It’s party time at Downton Abbey. What the show’s opening episode a week ago lacked in energy and juicy plot developments, this latest episode, which centers on a weekend long house party at the show’s titular British estate, more than made up for.
Lord Robert Crawley (Hugh Bonneville) and Lady Cora (Elizabeth McGovern) invited 16 fellow titled and upper class guests to Downton Abbey for a weekend of refined revelry. The Crawley clan and the invitees dined, drank, danced, played cards and listened to a private concert recital by legendary diva Nellie Melba (the legendary Aussie soprano was played by New Zealand-born opera star Kiri Te Kanawa). All these guests had Downton’s downstairs staff hopping to see to it that everyone was happy and well fed.
The big news of the episode was that Lady Mary Crawley (Michelle Dockery), though still grieving for dead hubby Matthew, has a possible new beau. He’s Anthony Foyle (Tom Cullen, of the World Without End mini-series), aka Lord Gillingham, a seemingly sympathetic fellow aristo whose father has died recently and whose family has come upon semi-hard times (they’ve sold the big house and moved to the dower house). Early on, he tells Mary that he is on the verge of becoming betrothed to an heiress about whom he seems only lukewarm.
It isn’t Lord Gillingham’s first visit to Downton. Tony (as Mary and everyone else soon is calling him) was there years ago, when his father, a pal to Robert, was still alive. “I remember a very superior young man who found three little girls rather tiresome to deal with,” Mary tells him.
Over the course of the house party weekend, he becomes increasingly smitten with Mary, going riding with her, advising her on how to confront the death taxes problem, and listening sympathetically as she gabs about her dead husband. “Matthew changed me. I loved him but he changed me. If I were as tough as I was before I met him, I bet I’d be happier now,” she tells Anthony.
At the end of the weekend, it’s clear that Tony and Mary will likely be seeing more of each other. This pleases Robert, who has been watching the budding courtship with an approving eye. The only one obviously unhappy about the potential romance is Isobel Crawley (Penelope Wilton), Matthew’s mother, who’s still mourning her dead son in a big way.

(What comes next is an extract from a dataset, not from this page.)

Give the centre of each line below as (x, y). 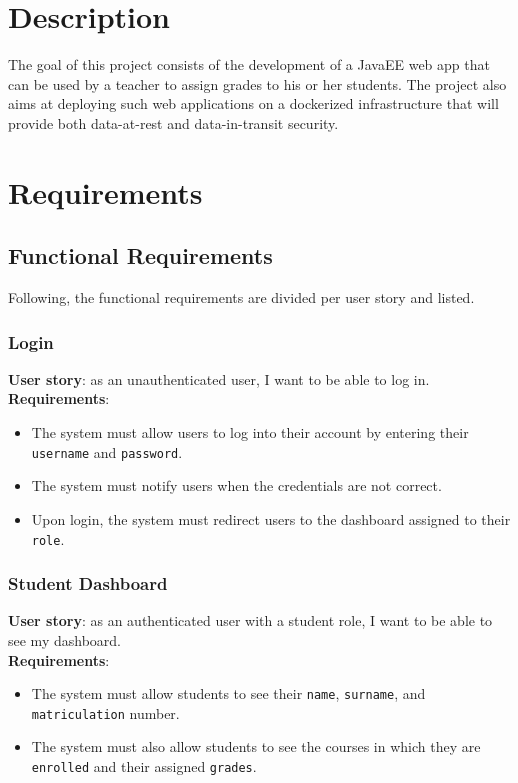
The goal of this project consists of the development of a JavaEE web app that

The other major development of the episode is a tragic one, which likely will have ramifications throughout the season. Tony’s valet, Green (Nigel Harman), who accompanied his employer to the house party, flirts shamelessly with Downton lady’s maid Anna (Joanne Froggatt). Her husband, valet John Bates (Brendan Coyle), mutters under his breath, “There’s something about him that gets my goat.”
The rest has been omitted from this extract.